__SOURCE DATA__:
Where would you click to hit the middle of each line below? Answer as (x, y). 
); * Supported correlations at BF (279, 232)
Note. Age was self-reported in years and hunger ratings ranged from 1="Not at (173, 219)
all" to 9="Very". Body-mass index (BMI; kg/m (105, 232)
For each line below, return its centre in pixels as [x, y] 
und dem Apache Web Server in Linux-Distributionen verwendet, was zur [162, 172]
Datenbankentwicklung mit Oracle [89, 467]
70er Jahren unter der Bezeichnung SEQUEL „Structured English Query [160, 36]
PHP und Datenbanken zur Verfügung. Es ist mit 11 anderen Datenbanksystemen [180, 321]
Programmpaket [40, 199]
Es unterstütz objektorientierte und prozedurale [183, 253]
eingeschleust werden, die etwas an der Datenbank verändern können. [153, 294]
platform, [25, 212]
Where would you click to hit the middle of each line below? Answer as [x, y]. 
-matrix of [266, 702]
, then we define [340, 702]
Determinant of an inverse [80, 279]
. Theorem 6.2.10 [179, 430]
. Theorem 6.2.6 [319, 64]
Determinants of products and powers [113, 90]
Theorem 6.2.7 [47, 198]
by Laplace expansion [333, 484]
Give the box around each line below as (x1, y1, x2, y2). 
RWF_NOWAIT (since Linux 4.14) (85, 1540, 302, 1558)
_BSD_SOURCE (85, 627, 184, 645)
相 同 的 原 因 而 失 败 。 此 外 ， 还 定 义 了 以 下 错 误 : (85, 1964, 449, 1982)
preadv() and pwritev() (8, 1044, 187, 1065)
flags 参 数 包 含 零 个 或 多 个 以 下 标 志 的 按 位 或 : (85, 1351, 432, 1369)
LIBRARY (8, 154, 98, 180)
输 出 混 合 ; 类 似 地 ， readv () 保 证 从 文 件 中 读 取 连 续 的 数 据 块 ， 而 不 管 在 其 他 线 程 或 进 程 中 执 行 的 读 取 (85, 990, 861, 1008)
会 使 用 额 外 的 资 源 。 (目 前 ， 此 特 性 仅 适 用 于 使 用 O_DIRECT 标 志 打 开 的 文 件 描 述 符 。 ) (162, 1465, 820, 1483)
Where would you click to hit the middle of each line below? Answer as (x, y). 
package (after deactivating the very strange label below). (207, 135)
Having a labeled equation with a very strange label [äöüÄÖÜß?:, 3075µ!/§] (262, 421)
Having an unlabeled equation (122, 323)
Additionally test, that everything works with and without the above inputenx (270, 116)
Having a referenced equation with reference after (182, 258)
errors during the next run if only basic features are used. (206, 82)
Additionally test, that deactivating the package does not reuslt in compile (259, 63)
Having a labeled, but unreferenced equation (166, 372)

__WHAT IS BEING ASKED__: Word for word, copy out all the data given above.

__RESPONSE__:
Where would you click to hit the middle of each line below? Answer as (x, y). 
); * Supported correlations at BF (279, 232)
Note. Age was self-reported in years and hunger ratings ranged from 1="Not at (173, 219)
all" to 9="Very". Body-mass index (BMI; kg/m (105, 232)
For each line below, return its centre in pixels as [x, y] 
und dem Apache Web Server in Linux-Distributionen verwendet, was zur [162, 172]
Datenbankentwicklung mit Oracle [89, 467]
70er Jahren unter der Bezeichnung SEQUEL „Structured English Query [160, 36]
PHP und Datenbanken zur Verfügung. Es ist mit 11 anderen Datenbanksystemen [180, 321]
Programmpaket [40, 199]
Es unterstütz objektorientierte und prozedurale [183, 253]
eingeschleust werden, die etwas an der Datenbank verändern können. [153, 294]
platform, [25, 212]
Where would you click to hit the middle of each line below? Answer as [x, y]. 
-matrix of [266, 702]
, then we define [340, 702]
Determinant of an inverse [80, 279]
. Theorem 6.2.10 [179, 430]
. Theorem 6.2.6 [319, 64]
Determinants of products and powers [113, 90]
Theorem 6.2.7 [47, 198]
by Laplace expansion [333, 484]
Give the box around each line below as (x1, y1, x2, y2). 
RWF_NOWAIT (since Linux 4.14) (85, 1540, 302, 1558)
_BSD_SOURCE (85, 627, 184, 645)
相 同 的 原 因 而 失 败 。 此 外 ， 还 定 义 了 以 下 错 误 : (85, 1964, 449, 1982)
preadv() and pwritev() (8, 1044, 187, 1065)
flags 参 数 包 含 零 个 或 多 个 以 下 标 志 的 按 位 或 : (85, 1351, 432, 1369)
LIBRARY (8, 154, 98, 180)
输 出 混 合 ; 类 似 地 ， readv () 保 证 从 文 件 中 读 取 连 续 的 数 据 块 ， 而 不 管 在 其 他 线 程 或 进 程 中 执 行 的 读 取 (85, 990, 861, 1008)
会 使 用 额 外 的 资 源 。 (目 前 ， 此 特 性 仅 适 用 于 使 用 O_DIRECT 标 志 打 开 的 文 件 描 述 符 。 ) (162, 1465, 820, 1483)
Where would you click to hit the middle of each line below? Answer as (x, y). 
package (after deactivating the very strange label below). (207, 135)
Having a labeled equation with a very strange label [äöüÄÖÜß?:, 3075µ!/§] (262, 421)
Having an unlabeled equation (122, 323)
Additionally test, that everything works with and without the above inputenx (270, 116)
Having a referenced equation with reference after (182, 258)
errors during the next run if only basic features are used. (206, 82)
Additionally test, that deactivating the package does not reuslt in compile (259, 63)
Having a labeled, but unreferenced equation (166, 372)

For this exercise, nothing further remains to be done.